TASK ITEM: Using the listing below, report each line holding the string "baseboard".

DATASET EXTRACT:

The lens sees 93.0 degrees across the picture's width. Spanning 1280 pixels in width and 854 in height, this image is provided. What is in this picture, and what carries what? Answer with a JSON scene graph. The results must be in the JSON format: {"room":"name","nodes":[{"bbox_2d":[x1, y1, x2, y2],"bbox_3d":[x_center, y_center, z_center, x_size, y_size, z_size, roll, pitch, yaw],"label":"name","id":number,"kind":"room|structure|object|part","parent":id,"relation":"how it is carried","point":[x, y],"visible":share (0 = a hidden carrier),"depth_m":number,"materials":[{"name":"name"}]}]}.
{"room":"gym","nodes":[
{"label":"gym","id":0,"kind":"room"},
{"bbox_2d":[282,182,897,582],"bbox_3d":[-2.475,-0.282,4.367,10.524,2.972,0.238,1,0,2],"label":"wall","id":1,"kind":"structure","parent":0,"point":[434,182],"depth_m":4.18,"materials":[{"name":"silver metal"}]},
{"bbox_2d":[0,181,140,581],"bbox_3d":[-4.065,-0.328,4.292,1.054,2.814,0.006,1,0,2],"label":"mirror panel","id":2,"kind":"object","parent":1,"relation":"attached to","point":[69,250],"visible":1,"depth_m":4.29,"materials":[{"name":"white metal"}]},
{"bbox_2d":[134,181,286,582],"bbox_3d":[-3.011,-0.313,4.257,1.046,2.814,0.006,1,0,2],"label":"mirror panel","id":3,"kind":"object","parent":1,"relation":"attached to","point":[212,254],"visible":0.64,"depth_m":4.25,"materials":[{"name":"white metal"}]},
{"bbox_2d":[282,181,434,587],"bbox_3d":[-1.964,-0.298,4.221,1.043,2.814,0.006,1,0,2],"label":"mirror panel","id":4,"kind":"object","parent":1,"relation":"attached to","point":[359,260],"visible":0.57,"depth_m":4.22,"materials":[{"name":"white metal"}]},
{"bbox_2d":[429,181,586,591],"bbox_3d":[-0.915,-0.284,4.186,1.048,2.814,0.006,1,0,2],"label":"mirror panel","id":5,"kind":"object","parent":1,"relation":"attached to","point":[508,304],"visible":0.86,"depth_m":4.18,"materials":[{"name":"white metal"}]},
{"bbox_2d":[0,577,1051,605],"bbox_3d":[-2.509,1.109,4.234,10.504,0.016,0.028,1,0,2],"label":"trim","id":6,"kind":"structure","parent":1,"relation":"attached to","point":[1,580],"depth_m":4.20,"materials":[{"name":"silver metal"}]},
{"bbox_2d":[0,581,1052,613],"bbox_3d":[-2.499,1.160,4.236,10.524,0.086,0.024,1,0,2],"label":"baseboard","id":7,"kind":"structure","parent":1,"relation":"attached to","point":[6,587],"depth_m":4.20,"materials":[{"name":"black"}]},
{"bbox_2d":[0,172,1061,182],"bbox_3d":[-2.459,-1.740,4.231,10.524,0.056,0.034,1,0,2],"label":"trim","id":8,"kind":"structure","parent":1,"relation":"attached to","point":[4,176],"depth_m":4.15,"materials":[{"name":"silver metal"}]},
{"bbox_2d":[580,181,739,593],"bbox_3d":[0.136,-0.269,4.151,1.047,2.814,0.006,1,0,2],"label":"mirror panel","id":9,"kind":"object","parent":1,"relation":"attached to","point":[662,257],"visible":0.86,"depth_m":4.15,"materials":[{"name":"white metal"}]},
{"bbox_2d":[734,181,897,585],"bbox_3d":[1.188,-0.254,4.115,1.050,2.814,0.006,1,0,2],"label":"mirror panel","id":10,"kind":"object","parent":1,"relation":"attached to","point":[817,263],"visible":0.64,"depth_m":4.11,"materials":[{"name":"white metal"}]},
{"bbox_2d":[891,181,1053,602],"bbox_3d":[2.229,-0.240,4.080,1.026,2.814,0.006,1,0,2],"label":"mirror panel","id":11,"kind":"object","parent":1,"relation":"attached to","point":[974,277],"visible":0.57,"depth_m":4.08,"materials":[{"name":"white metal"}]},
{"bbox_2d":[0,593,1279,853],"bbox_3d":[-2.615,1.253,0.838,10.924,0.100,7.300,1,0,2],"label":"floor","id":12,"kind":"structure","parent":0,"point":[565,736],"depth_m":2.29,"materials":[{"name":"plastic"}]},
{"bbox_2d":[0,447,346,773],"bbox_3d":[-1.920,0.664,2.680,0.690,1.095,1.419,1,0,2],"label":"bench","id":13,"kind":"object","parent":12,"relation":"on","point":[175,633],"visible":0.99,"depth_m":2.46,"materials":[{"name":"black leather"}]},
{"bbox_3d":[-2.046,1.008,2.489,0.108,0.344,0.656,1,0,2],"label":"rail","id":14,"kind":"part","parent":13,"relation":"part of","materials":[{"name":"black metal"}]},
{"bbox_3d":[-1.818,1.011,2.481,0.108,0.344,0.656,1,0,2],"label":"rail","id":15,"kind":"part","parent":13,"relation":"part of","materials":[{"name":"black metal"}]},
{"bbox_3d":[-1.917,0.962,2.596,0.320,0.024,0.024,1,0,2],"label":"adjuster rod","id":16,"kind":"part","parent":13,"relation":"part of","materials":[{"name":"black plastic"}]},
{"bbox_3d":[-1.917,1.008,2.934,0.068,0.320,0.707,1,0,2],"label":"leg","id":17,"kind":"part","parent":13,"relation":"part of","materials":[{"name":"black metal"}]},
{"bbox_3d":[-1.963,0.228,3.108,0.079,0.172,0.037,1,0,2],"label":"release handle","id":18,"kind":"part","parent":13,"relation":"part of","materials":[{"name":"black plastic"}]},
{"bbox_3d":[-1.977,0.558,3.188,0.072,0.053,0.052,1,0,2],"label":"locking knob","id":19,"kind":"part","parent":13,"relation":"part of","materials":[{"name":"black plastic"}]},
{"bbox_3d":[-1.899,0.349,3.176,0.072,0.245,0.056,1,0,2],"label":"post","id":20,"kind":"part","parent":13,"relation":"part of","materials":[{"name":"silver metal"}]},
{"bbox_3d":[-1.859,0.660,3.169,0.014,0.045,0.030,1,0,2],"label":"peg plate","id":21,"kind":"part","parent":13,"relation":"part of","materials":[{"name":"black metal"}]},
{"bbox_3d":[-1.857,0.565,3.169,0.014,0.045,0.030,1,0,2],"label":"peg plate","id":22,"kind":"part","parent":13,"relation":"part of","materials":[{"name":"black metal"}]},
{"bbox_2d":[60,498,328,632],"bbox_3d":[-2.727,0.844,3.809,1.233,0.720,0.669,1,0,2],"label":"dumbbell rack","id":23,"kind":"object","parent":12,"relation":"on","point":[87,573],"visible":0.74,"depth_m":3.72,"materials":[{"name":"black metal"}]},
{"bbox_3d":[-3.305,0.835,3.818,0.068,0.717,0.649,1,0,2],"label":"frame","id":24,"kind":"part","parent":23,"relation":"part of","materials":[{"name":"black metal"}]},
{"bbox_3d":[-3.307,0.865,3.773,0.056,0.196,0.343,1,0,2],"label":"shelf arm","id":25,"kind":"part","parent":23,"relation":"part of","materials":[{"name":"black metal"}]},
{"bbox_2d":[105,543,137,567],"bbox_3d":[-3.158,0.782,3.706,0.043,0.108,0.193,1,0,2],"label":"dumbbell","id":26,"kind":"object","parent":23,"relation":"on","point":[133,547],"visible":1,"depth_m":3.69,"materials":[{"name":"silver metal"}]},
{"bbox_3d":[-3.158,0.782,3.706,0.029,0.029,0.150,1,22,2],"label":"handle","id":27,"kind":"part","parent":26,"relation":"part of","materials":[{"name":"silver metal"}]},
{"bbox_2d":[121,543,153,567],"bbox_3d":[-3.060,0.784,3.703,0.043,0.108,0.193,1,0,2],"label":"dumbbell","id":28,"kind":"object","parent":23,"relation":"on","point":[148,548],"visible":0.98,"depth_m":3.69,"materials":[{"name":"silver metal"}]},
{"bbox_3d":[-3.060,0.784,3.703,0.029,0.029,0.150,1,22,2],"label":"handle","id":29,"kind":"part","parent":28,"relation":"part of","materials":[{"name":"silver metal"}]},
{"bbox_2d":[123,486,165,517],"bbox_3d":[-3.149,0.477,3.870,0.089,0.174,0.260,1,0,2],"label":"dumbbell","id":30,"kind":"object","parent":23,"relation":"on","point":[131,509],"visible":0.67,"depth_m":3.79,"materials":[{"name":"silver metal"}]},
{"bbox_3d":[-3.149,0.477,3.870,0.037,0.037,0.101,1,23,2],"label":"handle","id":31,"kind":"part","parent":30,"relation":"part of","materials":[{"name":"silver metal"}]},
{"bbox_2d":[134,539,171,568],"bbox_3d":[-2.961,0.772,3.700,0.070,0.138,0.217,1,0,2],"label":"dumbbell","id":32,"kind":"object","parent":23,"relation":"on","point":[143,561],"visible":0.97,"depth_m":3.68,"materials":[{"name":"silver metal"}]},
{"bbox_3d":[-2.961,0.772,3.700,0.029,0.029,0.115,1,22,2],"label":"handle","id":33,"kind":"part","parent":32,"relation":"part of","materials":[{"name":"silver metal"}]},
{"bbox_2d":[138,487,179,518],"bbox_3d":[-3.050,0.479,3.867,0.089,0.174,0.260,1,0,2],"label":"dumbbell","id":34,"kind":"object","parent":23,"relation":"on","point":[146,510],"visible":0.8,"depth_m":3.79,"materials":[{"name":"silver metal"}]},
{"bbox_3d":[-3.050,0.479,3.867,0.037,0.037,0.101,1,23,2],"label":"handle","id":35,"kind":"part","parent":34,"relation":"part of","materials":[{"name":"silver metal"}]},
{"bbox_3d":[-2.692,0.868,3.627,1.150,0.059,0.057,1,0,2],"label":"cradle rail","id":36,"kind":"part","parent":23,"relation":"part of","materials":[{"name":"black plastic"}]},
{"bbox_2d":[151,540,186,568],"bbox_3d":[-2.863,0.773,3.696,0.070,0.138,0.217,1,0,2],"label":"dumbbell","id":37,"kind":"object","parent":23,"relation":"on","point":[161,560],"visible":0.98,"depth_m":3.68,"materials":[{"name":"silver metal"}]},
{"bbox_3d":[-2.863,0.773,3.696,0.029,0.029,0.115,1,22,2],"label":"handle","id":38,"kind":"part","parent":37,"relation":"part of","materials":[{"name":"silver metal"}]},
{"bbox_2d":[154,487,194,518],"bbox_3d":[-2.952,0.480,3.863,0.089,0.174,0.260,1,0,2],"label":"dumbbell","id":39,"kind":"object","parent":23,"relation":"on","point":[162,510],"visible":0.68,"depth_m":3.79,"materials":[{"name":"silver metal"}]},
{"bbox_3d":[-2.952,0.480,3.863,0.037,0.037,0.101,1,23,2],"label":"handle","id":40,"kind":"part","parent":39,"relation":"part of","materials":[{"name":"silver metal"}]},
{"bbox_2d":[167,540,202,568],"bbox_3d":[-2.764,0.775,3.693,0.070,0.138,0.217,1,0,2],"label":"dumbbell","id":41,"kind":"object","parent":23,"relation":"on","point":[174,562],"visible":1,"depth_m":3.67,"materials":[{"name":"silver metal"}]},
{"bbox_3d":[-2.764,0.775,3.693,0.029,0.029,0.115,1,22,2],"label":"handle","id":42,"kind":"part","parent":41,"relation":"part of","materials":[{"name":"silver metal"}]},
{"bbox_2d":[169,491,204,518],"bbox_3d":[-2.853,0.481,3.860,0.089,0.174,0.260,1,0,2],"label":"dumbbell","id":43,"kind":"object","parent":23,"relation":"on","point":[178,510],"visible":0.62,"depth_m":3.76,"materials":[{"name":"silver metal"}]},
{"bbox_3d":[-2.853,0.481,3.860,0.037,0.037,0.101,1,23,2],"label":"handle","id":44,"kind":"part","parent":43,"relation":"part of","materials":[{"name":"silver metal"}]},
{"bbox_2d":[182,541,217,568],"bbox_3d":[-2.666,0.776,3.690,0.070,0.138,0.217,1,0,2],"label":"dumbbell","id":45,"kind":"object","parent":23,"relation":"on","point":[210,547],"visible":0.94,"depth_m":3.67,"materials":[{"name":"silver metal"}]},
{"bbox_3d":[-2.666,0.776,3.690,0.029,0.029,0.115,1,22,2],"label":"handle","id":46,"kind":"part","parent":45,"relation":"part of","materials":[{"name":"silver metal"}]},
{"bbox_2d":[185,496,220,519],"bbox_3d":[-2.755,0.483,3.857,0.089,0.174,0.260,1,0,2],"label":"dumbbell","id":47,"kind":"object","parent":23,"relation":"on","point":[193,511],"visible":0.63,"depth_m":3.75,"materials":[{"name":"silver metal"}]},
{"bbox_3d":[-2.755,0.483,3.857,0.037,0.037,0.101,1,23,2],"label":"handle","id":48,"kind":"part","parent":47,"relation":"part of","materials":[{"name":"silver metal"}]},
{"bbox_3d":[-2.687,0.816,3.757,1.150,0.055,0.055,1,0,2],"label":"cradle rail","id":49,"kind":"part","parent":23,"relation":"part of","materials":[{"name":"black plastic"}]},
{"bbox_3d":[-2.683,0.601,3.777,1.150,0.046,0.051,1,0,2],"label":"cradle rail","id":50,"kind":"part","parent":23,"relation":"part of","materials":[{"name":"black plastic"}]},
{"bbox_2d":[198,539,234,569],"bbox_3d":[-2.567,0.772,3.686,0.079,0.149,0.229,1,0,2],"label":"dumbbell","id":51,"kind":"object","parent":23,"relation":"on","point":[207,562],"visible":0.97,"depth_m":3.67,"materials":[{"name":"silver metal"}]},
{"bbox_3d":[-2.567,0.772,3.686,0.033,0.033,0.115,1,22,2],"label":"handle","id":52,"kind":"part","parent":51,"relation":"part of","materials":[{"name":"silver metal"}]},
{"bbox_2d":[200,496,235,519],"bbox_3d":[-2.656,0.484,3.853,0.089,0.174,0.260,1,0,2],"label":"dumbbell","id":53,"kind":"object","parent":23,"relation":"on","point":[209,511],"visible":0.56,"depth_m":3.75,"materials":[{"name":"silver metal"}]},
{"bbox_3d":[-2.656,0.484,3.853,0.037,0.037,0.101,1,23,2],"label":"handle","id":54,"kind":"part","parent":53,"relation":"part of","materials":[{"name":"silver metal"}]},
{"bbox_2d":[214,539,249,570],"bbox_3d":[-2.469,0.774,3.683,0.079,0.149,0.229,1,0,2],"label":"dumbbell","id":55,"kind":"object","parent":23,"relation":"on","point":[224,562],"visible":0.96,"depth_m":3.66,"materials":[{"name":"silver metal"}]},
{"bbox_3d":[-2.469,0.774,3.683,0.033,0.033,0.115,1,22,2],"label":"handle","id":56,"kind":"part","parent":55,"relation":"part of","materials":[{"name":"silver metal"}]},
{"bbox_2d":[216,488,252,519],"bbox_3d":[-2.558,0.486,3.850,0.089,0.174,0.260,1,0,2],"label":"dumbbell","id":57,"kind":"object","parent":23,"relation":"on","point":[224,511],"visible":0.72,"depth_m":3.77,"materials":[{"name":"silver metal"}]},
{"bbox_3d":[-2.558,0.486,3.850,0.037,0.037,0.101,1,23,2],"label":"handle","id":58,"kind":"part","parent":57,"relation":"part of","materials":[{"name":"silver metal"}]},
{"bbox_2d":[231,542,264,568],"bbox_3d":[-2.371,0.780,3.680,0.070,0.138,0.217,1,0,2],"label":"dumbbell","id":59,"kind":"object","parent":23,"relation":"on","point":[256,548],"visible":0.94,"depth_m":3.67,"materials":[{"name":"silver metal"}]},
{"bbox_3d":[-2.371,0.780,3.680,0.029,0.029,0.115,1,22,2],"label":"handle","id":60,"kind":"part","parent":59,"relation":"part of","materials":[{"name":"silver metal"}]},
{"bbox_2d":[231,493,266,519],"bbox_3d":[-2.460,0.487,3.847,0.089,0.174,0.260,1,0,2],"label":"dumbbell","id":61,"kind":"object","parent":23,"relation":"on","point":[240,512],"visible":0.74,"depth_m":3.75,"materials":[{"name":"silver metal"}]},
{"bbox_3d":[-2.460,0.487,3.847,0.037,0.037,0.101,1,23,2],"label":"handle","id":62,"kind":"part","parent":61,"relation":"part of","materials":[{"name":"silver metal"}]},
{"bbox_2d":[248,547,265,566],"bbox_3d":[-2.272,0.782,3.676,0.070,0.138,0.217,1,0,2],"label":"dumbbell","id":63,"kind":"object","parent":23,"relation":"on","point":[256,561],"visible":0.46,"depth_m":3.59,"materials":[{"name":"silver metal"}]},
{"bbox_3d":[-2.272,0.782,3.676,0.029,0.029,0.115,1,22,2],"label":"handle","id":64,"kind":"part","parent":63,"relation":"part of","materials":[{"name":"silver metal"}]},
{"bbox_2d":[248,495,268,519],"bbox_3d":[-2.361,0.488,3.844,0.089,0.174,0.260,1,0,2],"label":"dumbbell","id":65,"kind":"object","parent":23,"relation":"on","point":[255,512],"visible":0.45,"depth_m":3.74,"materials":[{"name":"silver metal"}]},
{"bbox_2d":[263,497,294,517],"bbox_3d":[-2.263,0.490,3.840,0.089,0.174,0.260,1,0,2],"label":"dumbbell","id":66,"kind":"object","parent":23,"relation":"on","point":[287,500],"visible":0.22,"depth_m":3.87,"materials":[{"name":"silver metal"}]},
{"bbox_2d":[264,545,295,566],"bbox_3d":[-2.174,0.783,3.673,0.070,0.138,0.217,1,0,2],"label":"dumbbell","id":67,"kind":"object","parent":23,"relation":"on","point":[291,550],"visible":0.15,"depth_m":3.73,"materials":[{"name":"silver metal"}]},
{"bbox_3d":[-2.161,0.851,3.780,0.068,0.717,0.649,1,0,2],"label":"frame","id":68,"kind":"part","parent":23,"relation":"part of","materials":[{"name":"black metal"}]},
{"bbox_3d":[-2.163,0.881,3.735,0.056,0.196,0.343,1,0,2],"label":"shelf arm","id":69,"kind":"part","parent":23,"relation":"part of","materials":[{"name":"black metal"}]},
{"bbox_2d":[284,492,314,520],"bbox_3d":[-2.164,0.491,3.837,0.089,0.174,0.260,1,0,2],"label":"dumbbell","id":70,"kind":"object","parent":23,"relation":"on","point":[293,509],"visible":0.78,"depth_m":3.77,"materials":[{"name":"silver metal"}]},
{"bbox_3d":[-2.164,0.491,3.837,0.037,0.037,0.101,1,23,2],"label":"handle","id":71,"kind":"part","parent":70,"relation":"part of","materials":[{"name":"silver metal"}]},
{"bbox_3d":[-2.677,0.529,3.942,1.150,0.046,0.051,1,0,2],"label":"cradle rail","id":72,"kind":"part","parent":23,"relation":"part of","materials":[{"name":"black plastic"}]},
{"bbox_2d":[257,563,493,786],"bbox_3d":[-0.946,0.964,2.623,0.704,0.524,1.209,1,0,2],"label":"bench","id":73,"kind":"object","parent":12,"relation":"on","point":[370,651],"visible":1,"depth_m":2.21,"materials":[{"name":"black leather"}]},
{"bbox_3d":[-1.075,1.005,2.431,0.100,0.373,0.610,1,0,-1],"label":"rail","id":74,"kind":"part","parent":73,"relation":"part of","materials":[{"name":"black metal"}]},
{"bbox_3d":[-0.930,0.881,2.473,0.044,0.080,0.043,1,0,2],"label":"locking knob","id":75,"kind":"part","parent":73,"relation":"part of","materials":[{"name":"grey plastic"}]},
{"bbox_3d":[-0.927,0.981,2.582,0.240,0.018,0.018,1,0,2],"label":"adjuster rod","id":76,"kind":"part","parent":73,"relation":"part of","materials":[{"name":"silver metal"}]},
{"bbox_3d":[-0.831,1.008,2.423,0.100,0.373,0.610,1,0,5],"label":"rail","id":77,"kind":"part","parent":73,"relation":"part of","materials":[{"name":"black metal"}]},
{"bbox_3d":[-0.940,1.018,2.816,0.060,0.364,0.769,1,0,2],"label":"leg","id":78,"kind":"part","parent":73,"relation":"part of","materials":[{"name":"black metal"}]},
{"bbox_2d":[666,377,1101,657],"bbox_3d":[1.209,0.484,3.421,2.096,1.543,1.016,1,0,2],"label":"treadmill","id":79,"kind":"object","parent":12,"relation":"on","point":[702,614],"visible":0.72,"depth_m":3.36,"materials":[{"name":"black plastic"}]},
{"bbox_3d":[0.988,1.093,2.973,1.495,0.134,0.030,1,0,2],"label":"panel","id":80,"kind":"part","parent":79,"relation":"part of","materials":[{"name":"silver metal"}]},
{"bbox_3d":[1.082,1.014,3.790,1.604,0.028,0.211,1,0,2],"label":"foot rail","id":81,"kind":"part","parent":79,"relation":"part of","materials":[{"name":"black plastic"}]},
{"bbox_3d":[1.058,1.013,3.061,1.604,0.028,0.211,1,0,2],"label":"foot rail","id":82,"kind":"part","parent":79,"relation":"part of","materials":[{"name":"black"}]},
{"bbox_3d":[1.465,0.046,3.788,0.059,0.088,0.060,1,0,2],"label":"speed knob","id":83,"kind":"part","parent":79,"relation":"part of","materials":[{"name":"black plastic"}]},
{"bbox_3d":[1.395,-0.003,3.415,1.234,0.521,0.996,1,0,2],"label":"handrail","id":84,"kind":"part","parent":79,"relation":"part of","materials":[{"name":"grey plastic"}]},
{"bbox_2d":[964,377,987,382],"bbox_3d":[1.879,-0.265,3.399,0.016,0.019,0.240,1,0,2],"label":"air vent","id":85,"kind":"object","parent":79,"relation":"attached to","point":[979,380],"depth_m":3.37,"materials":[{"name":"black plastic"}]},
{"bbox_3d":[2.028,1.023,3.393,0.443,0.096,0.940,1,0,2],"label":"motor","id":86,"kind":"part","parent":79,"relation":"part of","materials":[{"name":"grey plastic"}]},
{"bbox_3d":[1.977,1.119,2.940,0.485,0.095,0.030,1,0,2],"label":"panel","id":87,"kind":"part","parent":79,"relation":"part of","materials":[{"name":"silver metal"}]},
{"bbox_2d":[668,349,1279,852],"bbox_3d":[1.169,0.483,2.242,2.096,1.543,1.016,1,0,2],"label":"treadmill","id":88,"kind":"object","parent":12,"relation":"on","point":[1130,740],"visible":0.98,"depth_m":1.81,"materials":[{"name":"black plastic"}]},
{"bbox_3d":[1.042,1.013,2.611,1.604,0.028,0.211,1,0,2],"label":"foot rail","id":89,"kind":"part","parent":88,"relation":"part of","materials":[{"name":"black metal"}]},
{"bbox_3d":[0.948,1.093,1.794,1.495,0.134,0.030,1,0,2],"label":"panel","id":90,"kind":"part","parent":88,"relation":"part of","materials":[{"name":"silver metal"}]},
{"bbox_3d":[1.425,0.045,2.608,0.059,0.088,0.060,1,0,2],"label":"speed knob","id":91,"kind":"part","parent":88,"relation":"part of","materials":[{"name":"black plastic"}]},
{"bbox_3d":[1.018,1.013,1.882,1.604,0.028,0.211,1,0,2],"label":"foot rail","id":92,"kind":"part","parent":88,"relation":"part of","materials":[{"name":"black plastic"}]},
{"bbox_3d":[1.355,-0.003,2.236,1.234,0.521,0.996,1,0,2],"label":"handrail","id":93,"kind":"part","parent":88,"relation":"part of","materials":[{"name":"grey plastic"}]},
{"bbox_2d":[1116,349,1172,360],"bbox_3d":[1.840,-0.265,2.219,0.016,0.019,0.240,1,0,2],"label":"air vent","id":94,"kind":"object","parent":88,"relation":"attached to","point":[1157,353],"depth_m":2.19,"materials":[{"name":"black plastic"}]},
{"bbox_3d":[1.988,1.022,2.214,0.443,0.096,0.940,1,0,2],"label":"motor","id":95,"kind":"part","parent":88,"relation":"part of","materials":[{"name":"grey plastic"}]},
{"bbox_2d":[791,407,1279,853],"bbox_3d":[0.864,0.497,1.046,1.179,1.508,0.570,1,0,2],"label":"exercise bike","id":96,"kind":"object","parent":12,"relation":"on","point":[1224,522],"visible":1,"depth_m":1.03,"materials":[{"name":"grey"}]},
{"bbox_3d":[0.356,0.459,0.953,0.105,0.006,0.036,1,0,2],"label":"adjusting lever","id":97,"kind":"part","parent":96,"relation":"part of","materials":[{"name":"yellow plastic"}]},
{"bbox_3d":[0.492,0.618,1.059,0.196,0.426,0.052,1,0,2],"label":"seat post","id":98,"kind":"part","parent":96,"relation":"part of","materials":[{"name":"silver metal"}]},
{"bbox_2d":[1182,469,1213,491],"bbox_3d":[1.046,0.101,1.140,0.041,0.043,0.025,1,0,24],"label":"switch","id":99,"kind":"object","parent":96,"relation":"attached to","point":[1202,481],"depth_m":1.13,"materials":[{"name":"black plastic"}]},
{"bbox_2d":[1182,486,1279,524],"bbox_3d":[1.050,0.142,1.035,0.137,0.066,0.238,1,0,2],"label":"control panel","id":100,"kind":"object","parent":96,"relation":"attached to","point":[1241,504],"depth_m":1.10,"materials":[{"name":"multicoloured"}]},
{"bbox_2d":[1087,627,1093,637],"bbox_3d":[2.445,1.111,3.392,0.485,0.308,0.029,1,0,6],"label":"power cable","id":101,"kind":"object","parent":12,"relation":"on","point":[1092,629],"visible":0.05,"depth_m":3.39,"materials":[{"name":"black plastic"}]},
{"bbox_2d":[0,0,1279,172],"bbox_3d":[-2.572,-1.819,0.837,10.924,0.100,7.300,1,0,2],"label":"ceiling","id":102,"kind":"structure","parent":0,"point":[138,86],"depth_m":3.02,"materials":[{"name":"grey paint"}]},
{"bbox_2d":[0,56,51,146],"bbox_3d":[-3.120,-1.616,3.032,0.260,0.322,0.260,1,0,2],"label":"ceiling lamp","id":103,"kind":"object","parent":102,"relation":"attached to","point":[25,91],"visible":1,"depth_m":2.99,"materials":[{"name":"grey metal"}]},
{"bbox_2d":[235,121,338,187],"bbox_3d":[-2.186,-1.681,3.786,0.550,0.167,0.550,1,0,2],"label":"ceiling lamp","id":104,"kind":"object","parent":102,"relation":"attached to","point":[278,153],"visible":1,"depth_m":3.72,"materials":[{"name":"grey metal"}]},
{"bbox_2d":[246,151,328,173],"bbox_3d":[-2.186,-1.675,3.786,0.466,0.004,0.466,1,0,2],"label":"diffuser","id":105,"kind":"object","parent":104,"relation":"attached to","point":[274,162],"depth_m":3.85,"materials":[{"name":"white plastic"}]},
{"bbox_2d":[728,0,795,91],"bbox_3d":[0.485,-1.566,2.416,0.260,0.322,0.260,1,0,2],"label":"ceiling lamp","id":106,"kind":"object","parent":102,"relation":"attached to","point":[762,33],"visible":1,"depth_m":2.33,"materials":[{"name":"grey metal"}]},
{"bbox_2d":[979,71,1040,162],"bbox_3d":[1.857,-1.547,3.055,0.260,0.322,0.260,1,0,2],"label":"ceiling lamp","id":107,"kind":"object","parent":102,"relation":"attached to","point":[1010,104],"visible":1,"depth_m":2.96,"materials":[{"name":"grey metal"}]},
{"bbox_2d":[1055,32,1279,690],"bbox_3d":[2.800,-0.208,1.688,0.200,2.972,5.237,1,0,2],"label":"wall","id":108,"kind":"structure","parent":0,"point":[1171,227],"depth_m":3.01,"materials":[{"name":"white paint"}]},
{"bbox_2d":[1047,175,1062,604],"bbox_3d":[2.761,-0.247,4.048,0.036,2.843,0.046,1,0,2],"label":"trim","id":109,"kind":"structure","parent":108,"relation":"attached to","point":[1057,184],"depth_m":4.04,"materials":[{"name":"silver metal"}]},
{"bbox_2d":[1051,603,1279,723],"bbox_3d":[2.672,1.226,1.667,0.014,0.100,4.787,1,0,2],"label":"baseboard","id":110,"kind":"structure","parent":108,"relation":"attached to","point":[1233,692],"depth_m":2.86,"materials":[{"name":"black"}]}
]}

EXERCISE OUTPUT:
{"bbox_2d":[0,581,1052,613],"bbox_3d":[-2.499,1.160,4.236,10.524,0.086,0.024,1,0,2],"label":"baseboard","id":7,"kind":"structure","parent":1,"relation":"attached to","point":[6,587],"depth_m":4.20,"materials":[{"name":"black"}]},
{"bbox_2d":[1051,603,1279,723],"bbox_3d":[2.672,1.226,1.667,0.014,0.100,4.787,1,0,2],"label":"baseboard","id":110,"kind":"structure","parent":108,"relation":"attached to","point":[1233,692],"depth_m":2.86,"materials":[{"name":"black"}]}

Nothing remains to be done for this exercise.